- Interactive map of Thornport
- Coordinates: 39°55′15″N 82°25′37″W﻿ / ﻿39.92083°N 82.42694°W
- Country: United States
- State: Ohio
- County: Perry
- Elevation: 892 ft (272 m)

Population (2020)
- • Total: 1,120
- Time zone: UTC-5 (Eastern (EST))
- • Summer (DST): UTC-4 (EDT)
- GNIS feature ID: 2628977

= Thornport, Ohio =

Thornport is a census-designated place in Perry County, in the U.S. state of Ohio. It is two miles north of Thornville and 22 miles north of the county seat of New Lexington. The population was 1,120 at the 2020 census.

==History==
Thornport is an unincorporated village laid out by Dr. W. W. Talbott in 1839, when his private improvement company dug a private feeder canal to connect Thorn Township to the main body of Licking Summit Reservoir in Fairfield and Licking counties. Dr. Talbott and his wife's family, the Hoshors, owned a quarter section of land in Section 4, acquired from the US government and from which Thornport was platted. Thornport developed quickly in the early 19th century with the canal trade, with Thorn Township grain held at a large warehouse, and visitors staying at a large hotel. But after a mid-century storm, all fell to ruin, until a nearby railroad stabilized the pioneer village with traffic and visitors.
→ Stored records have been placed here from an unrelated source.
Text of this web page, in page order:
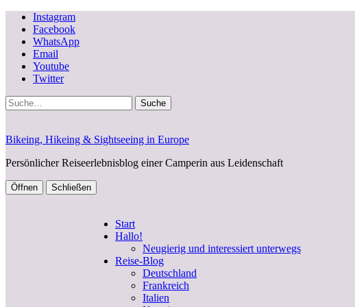
Instagram
Facebook
WhatsApp
Email
Youtube
Twitter
Suche
Bikeing, Hikeing & Sightseeing in Europe
Persönlicher Reiseerlebnisblog einer Camperin aus Leidenschaft
Öffnen Schließen
Start
Hallo!
Neugierig und interessiert unterwegs
Reise-Blog
Deutschland
Frankreich
Italien
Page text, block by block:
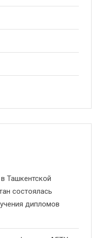
Ташкентской
состоялась
дипломов
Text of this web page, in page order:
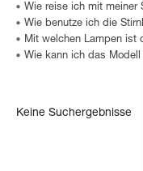
Wie reise ich mit meiner
Wie benutze ich die
Mit welchen Lampen ist
Wie kann ich das
Keine Suchergebnisse
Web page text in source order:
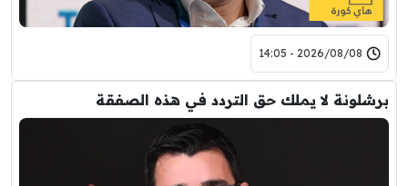
2026/08/08 - 14:05
برشلونة لا يملك حق التردد في هذه الصفقة
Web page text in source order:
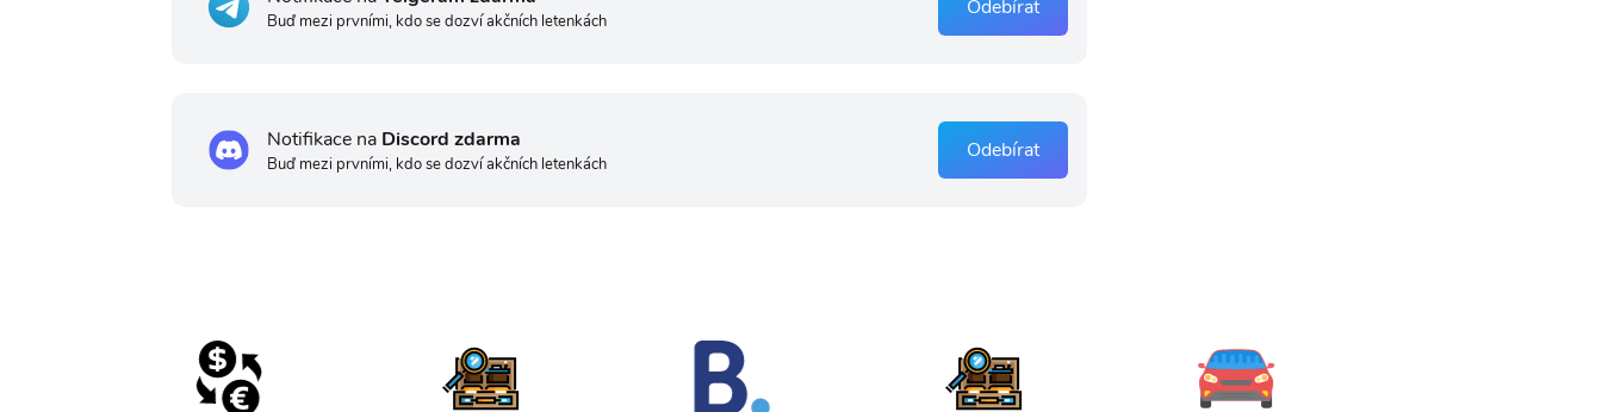
Buď mezi prvními, kdo se dozví akčních letenkách
Odebírat
Notifikace na Discord zdarma
Buď mezi prvními, kdo se dozví akčních letenkách
Odebírat
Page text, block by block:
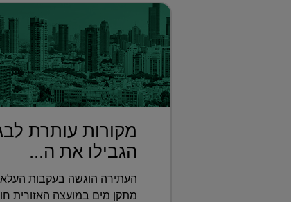
מקורות עותרת
הגבילו את ה...
מתקן מים במועצה האזורית
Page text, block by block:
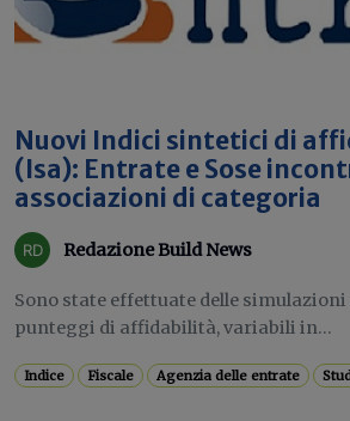
Nuovi Indici sintetici di
(Isa): Entrate e Sose
associazioni di categoria
Redazione Build News
Sono state effettuate delle
punteggi di affidabilità, variabili in...
Indice Fiscale Agenzia delle entrate
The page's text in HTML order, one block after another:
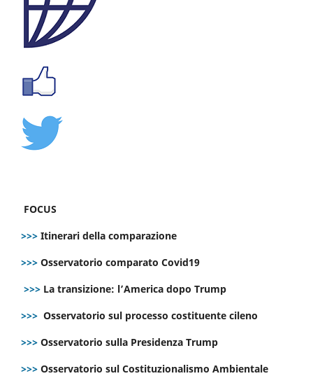
FOCUS
>>> Itinerari della comparazione
>>> Osservatorio comparato Covid19
>>> La transizione: l’America dopo Trump
>>> Osservatorio sul processo costituente cileno
>>> Osservatorio sulla Presidenza Trump
>>> Osservatorio sul Costituzionalismo Ambientale
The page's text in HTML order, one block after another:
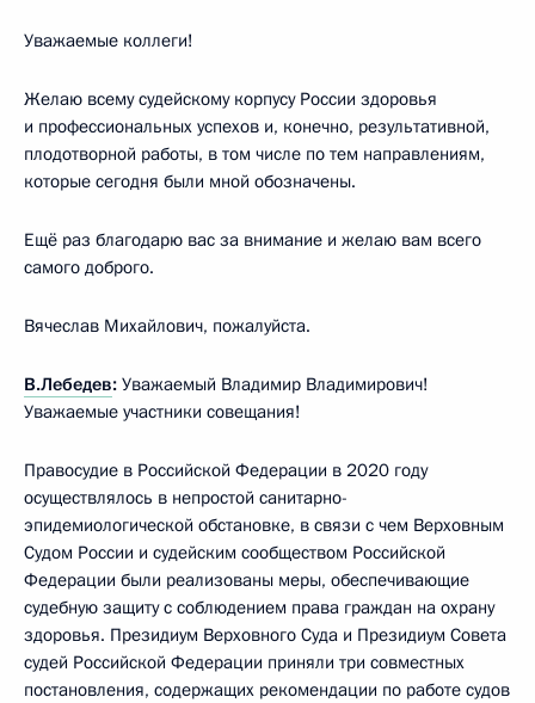
Уважаемые коллеги!
Желаю всему судейскому корпусу России здоровья
и профессиональных успехов и, конечно, результативной,
плодотворной работы, в том числе по тем направлениям,
которые сегодня были мной обозначены.
Ещё раз благодарю вас за внимание и желаю вам всего
самого доброго.
Вячеслав Михайлович, пожалуйста.
В.Лебедев: Уважаемый Владимир Владимирович!
Уважаемые участники совещания!
Правосудие в Российской Федерации в 2020 году
осуществлялось в непростой санитарно-
эпидемиологической обстановке, в связи с чем Верховным
Судом России и судейским сообществом Российской
Федерации были реализованы меры, обеспечивающие
судебную защиту с соблюдением права граждан на охрану
здоровья. Президиум Верховного Суда и Президиум Совета
судей Российской Федерации приняли три совместных
постановления, содержащих рекомендации по работе судов
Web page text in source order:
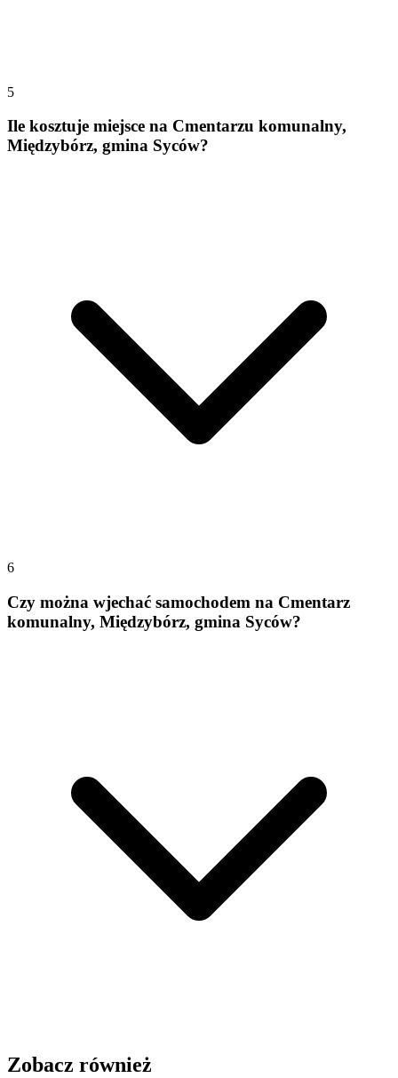
5
Ile kosztuje miejsce na Cmentarzu komunalny,
Międzybórz, gmina Syców?
6
Czy można wjechać samochodem na Cmentarz
komunalny, Międzybórz, gmina Syców?
Zobacz również
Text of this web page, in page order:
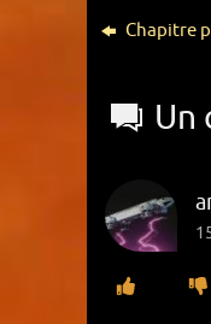
Chapitre
Un
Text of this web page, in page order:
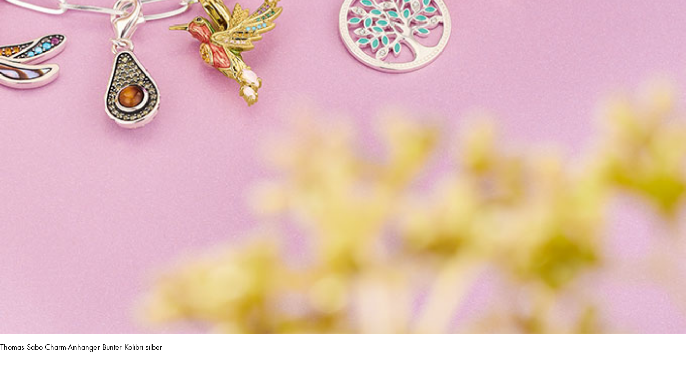
Thomas Sabo Charm-Anhänger Bunter Kolibri silber
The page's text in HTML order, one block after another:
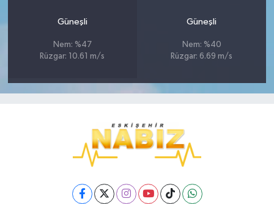
Güneşli
Nem: %47
Rüzgar: 10.61 m/s
Güneşli
Nem: %40
Rüzgar: 6.69 m/s
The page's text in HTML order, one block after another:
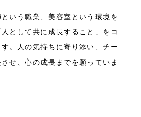
いう職業、美容室という環境を
として共に成長すること」をコ
。人の気持ちに寄り添い、チー
せ、心の成長までを願っていま
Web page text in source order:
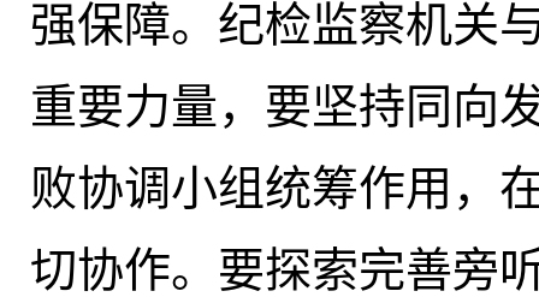
强保障。纪检监察机关
重要力量，要坚持同向
败协调小组统筹作用，
切协作。要探索完善旁
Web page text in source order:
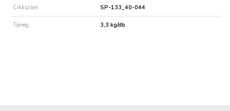
Cikkszám SP-133_40-044
Tömeg 3,3 kg/db
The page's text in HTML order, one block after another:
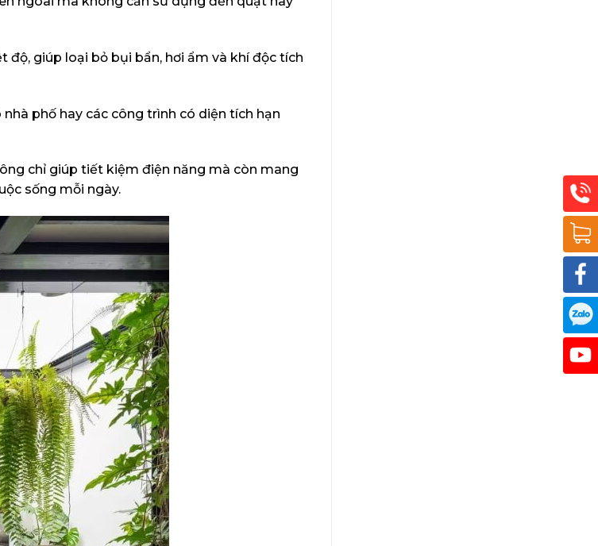
giúp loại bỏ bụi bẩn, hơi ẩm và khí độc tích
phố hay các công trình có diện tích hạn
chỉ giúp tiết kiệm điện năng mà còn mang
sống mỗi ngày.
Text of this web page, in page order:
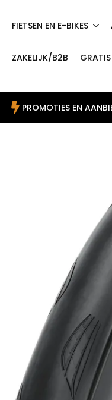
FIETSEN EN E-BIKES
ZAKELIJK/B2B
PROMOTIES EN
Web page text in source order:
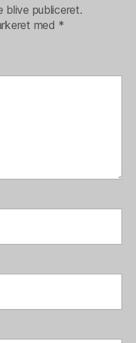
blive publiceret.
med *
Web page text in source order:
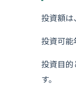
投資額は
投資可能
投資目的
す。
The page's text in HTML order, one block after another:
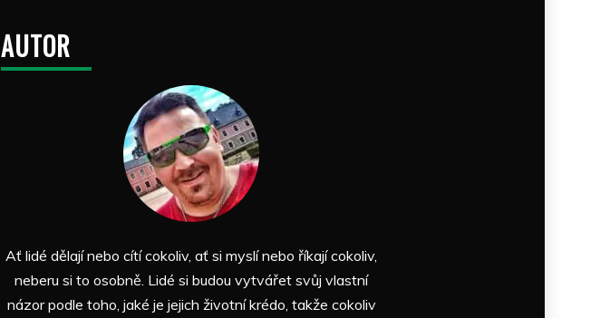
AUTOR
Ať lidé dělají nebo cítí cokoliv, ať si myslí nebo říkají cokoliv,
neberu si to osobně. Lidé si budou vytvářet svůj vlastní
názor podle toho, jaké je jejich životní krédo, takže cokoliv
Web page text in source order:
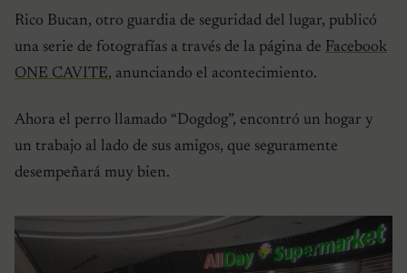
Rico Bucan, otro guardia de seguridad del lugar, publicó
una serie de fotografías a través de la página de Facebook
ONE CAVITE, anunciando el acontecimiento.
Ahora el perro llamado “Dogdog”, encontró un hogar y
un trabajo al lado de sus amigos, que seguramente
desempeñará muy bien.
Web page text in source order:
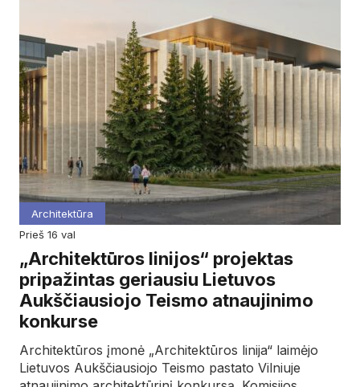
Architektūra
prieš 16 val
„Architektūros linijos“ projektas
pripažintas geriausiu Lietuvos
Aukščiausiojo Teismo atnaujinimo
konkurse
Architektūros įmonė „Architektūros linija“ laimėjo
Lietuvos Aukščiausiojo Teismo pastato Vilniuje
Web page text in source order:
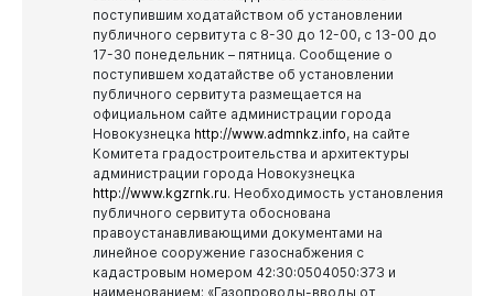
поступившим ходатайством об установлении
публичного сервитута с 8-30 до 12-00, с 13-00 до
17-30 понедельник – пятница. Сообщение о
поступившем ходатайстве об установлении
публичного сервитута размещается на
официальном сайте администрации города
Новокузнецка http://www.admnkz.info, на сайте
Комитета градостроительства и архитектуры
администрации города Новокузнецка
http://www.kgzrnk.ru. Необходимость установления
публичного сервитута обоснована
правоустанавливающими документами на
линейное сооружение газоснабжения с
кадастровым номером 42:30:0504050:373 и
наименованием: «Газопроводы-вводы от
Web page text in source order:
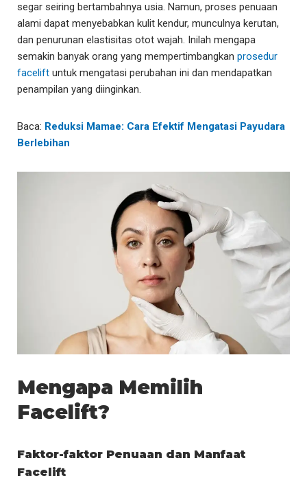
segar seiring bertambahnya usia. Namun, proses penuaan
alami dapat menyebabkan kulit kendur, munculnya kerutan,
dan penurunan elastisitas otot wajah. Inilah mengapa
semakin banyak orang yang mempertimbangkan prosedur
facelift untuk mengatasi perubahan ini dan mendapatkan
penampilan yang diinginkan.
Baca: Reduksi Mamae: Cara Efektif Mengatasi Payudara
Berlebihan
Mengapa Memilih
Facelift?
Faktor-faktor Penuaan dan Manfaat
Facelift
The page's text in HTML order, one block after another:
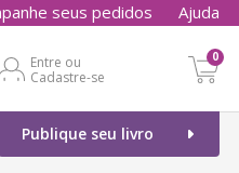
seus pedidos Ajuda
Entre ou
Cadastre-se
0
Publique seu livro
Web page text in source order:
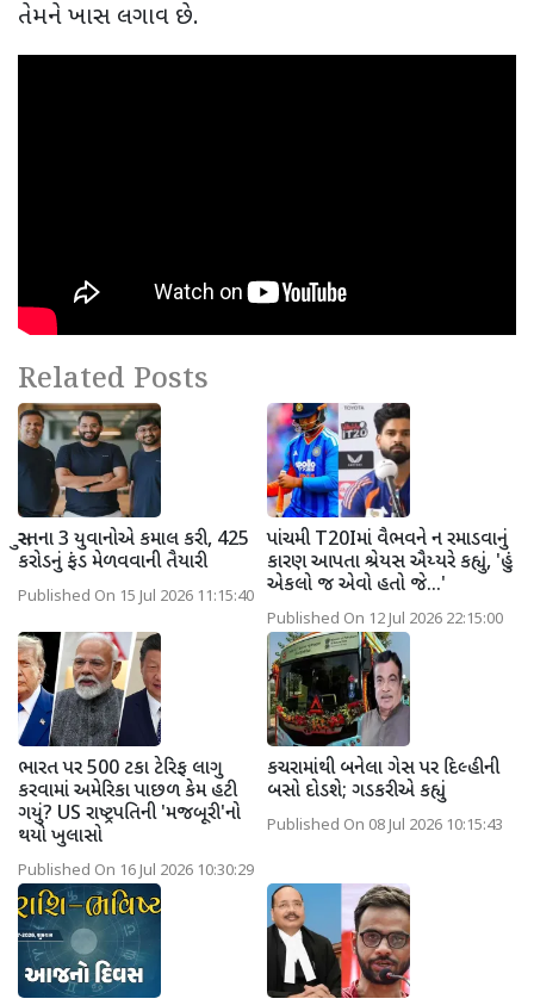
તેમને ખાસ લગાવ છે.
Related Posts
સુરતના 3 યુવાનોએ કમાલ કરી, 425
કરોડનું ફંડ મેળવવાની તૈયારી
Published On 15 Jul 2026 11:15:40
પાંચમી T20Iમાં વૈભવને ન રમાડવાનું
કારણ આપતા શ્રેયસ ઐય્યરે કહ્યું, 'હું
એકલો જ એવો હતો જે...'
Published On 12 Jul 2026 22:15:00
ભારત પર 500 ટકા ટેરિફ લાગુ
કરવામાં અમેરિકા પાછળ કેમ હટી
ગયું? US રાષ્ટ્રપતિની 'મજબૂરી'નો
થયો ખુલાસો
Published On 16 Jul 2026 10:30:29
કચરામાંથી બનેલા ગેસ પર દિલ્હીની
બસો દોડશે; ગડકરીએ કહ્યું
Published On 08 Jul 2026 10:15:43
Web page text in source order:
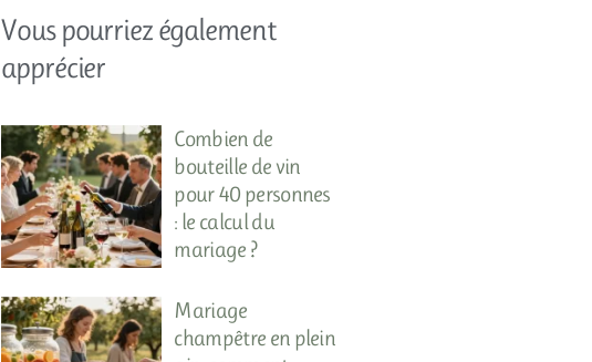
Vous pourriez également
apprécier
Combien de
bouteille de vin
pour 40 personnes
: le calcul du
mariage ?
Mariage
champêtre en plein
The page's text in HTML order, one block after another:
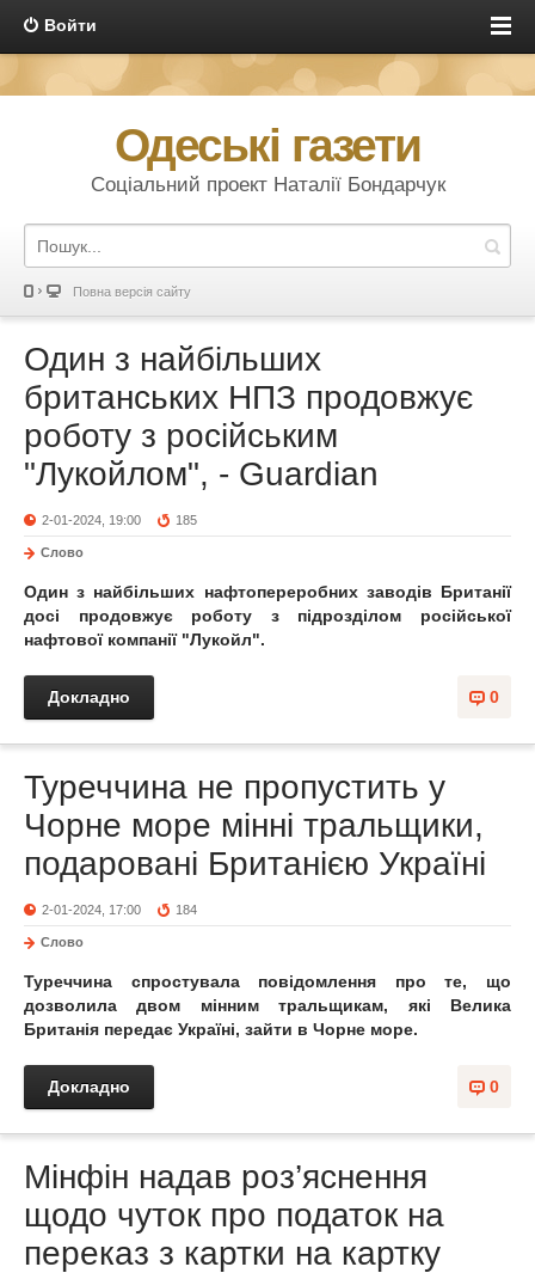
Войти
Одеські газети
Соціальний проект Наталії Бондарчук
Повна версія сайту
Один з найбільших
британських НПЗ продовжує
роботу з російським
"Лукойлом", - Guardian
2-01-2024, 19:00 185
Слово
Один з найбільших нафтопереробних заводів Британії
досі продовжує роботу з підрозділом російської
нафтової компанії "Лукойл".
0
Докладно
Туреччина не пропустить у
Чорне море мінні тральщики,
подаровані Британією Україні
2-01-2024, 17:00 184
Слово
Туреччина спростувала повідомлення про те, що
дозволила двом мінним тральщикам, які Велика
Британія передає Україні, зайти в Чорне море.
0
Докладно
Мінфін надав роз’яснення
щодо чуток про податок на
переказ з картки на картку
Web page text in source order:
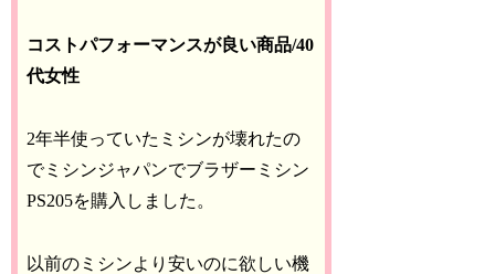
コストパフォーマンスが良い商品/40
代女性
2年半使っていたミシンが壊れたの
でミシンジャパンでブラザーミシン
PS205を購入しました。
以前のミシンより安いのに欲しい機
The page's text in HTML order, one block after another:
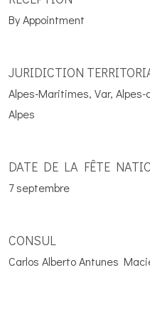
By Appointment
JURIDICTION
Alpes-Maritimes, Var,
Alpes
DATE DE LA FÊTE
7 septembre
CONSUL
Carlos Alberto Antunes
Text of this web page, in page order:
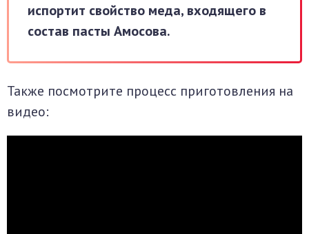
испортит свойство меда, входящего в
состав пасты Амосова.
Также посмотрите процесс приготовления на
видео:
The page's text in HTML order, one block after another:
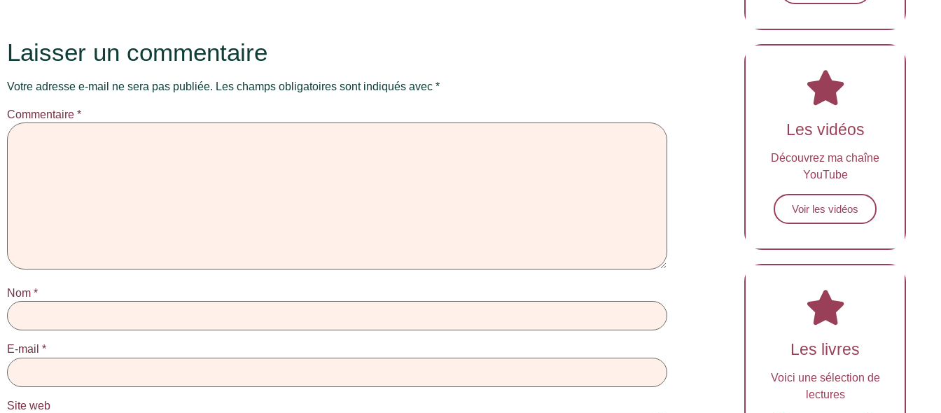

At least one log cabin remains in Thornport, a testament to its early pioneer days and the canal trade. The Licking Summit Reservoir was since renamed Buckeye Lake.

Thornport is one of three villages which border Buckeye Lake, hence the "port" in its name. Nearby is the village of Thornville, established later and with numerous homes of the Victorian era.